Investing Activities. During the three months ended March 31, 2026, we used approximately $52.1 million of cash in our investing activities. Cash used in investing activities relating to the JEM Acquisition totaled $44.0
million in the three months ended March 31, 2026. Capital asset additions and betterments to our fleet were $8.6 million and $9.0 million in the three months ended March 31, 2026 and 2025, respectively.
Financing Activities. During the three months ended March 31, 2026, we used approximately $52.3 million of cash in our financing activities. During the three months ended March 31, 2026, we had net borrowings of $13.0 million on the UMB revolving credit line and borrowings of $40.0 million related to the JEM Acquisition.
Sources of Capital
On December 23, 2025, we entered into the five-year $120 million UMB Credit Agreement, which includes a $60 million asset based revolving credit line, a $40 acquisition term loan, and a $20 million equipment term loan.
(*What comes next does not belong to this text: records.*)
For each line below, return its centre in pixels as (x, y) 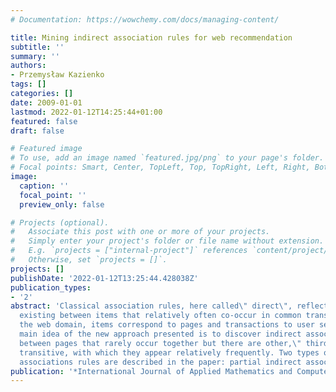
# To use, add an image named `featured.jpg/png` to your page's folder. (167, 158)
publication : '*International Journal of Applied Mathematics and (151, 371)
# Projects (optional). (60, 222)
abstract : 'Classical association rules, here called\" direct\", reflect (169, 306)
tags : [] (28, 84)
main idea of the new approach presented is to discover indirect (160, 334)
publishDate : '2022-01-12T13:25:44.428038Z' (104, 278)
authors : (28, 66)
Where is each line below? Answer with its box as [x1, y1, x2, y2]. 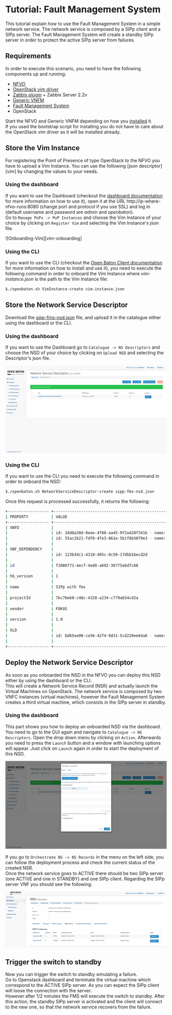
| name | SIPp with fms [5, 584, 86, 590]
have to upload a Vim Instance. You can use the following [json [5, 163, 138, 169]
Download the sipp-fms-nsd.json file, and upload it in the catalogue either [5, 314, 161, 320]
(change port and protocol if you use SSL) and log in [40, 204, 150, 210]
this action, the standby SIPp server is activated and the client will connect [5, 998, 162, 1004]
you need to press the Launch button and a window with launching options [5, 740, 161, 746]
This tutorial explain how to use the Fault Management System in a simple [5, 21, 161, 27]
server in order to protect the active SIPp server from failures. [5, 37, 135, 43]
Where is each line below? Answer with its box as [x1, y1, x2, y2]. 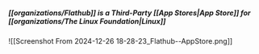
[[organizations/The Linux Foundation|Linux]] [8, 16, 166, 25]
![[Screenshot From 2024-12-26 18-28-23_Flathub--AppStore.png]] [8, 36, 233, 45]
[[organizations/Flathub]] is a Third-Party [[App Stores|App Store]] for [8, 8, 252, 17]
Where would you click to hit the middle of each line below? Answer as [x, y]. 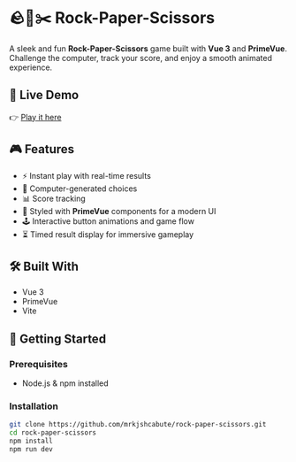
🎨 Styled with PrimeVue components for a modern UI [119, 211]
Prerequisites [38, 364]
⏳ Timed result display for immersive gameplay [108, 234]
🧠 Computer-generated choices [80, 189]
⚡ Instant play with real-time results [87, 175]
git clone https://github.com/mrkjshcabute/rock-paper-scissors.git [138, 425]
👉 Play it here [35, 117]
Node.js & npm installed [65, 383]
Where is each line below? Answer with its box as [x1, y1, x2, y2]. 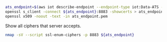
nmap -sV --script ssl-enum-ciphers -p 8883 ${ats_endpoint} [5, 32, 135, 37]
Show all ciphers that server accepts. [5, 23, 82, 29]
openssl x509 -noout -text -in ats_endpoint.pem [5, 14, 108, 19]
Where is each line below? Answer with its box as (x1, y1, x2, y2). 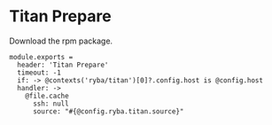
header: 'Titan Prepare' (17, 60, 109, 69)
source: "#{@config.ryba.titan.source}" (32, 106, 184, 116)
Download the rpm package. (9, 35, 113, 46)
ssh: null (32, 99, 69, 108)
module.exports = (9, 52, 74, 61)
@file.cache (25, 91, 69, 100)
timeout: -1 (17, 68, 62, 77)
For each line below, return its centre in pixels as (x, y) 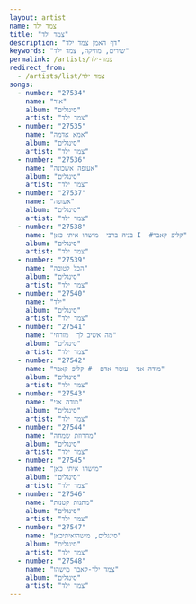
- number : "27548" (52, 561)
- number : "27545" (52, 461)
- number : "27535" (52, 127)
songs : (22, 84)
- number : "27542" (52, 360)
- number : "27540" (52, 293)
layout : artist (38, 18)
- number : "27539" (52, 260)
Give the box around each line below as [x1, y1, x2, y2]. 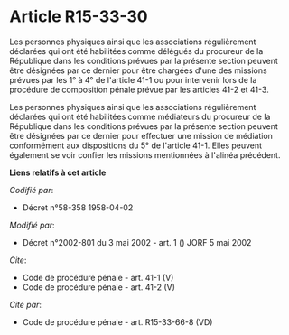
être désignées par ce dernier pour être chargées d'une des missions [9, 65, 268, 76]
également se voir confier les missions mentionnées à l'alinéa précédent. [9, 149, 281, 160]
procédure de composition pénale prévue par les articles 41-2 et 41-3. [9, 84, 269, 95]
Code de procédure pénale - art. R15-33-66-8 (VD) [22, 316, 213, 327]
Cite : [9, 255, 27, 265]
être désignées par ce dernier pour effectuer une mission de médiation [9, 130, 274, 141]
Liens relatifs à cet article [9, 167, 107, 178]
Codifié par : [9, 184, 54, 195]
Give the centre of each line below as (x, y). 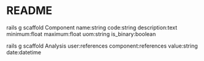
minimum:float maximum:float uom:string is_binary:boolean (81, 34)
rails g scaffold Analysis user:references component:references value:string (102, 46)
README (29, 11)
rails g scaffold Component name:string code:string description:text (92, 27)
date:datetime (24, 52)
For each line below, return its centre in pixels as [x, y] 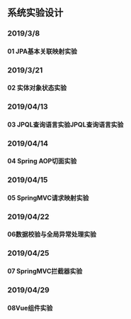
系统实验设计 [35, 13]
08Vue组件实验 [30, 308]
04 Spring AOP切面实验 [42, 161]
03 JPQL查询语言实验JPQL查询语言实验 [65, 124]
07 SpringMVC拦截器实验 [45, 271]
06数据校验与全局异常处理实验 [52, 234]
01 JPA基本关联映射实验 [42, 51]
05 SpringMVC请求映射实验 [48, 198]
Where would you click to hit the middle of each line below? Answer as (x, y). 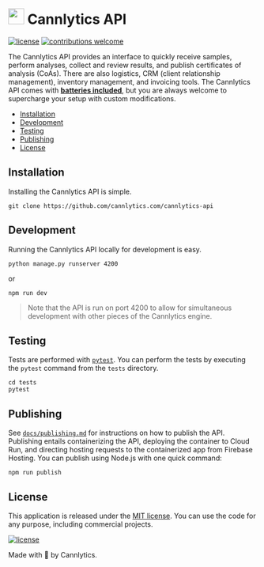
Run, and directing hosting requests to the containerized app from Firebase (130, 450)
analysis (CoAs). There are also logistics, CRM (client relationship (115, 73)
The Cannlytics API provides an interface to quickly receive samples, (120, 56)
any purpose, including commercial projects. (81, 524)
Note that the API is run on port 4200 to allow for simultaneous (130, 308)
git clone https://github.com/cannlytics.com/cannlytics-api (111, 206)
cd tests (23, 383)
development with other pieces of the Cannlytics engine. (120, 316)
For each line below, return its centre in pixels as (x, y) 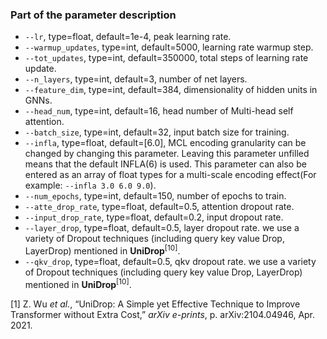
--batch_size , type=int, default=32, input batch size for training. (157, 132)
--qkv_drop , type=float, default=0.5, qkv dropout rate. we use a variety (170, 261)
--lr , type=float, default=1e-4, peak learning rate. (128, 37)
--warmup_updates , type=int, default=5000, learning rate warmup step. (169, 47)
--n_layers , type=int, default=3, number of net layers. (136, 79)
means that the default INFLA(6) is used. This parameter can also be (165, 164)
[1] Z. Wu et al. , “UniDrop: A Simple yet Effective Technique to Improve (155, 304)
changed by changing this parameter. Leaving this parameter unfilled (167, 154)

We were in compliance with all financial covenants under the UMB Credit Agreement as of March 31, 2026.
Effect of Inflation
We are subject to the effects of inflation through increases in the cost of raw materials and other items such as fuel, concrete and steel. Due to the relative short-term duration of our projects, we are generally able to include anticipated cost increases in the pricing of our bids.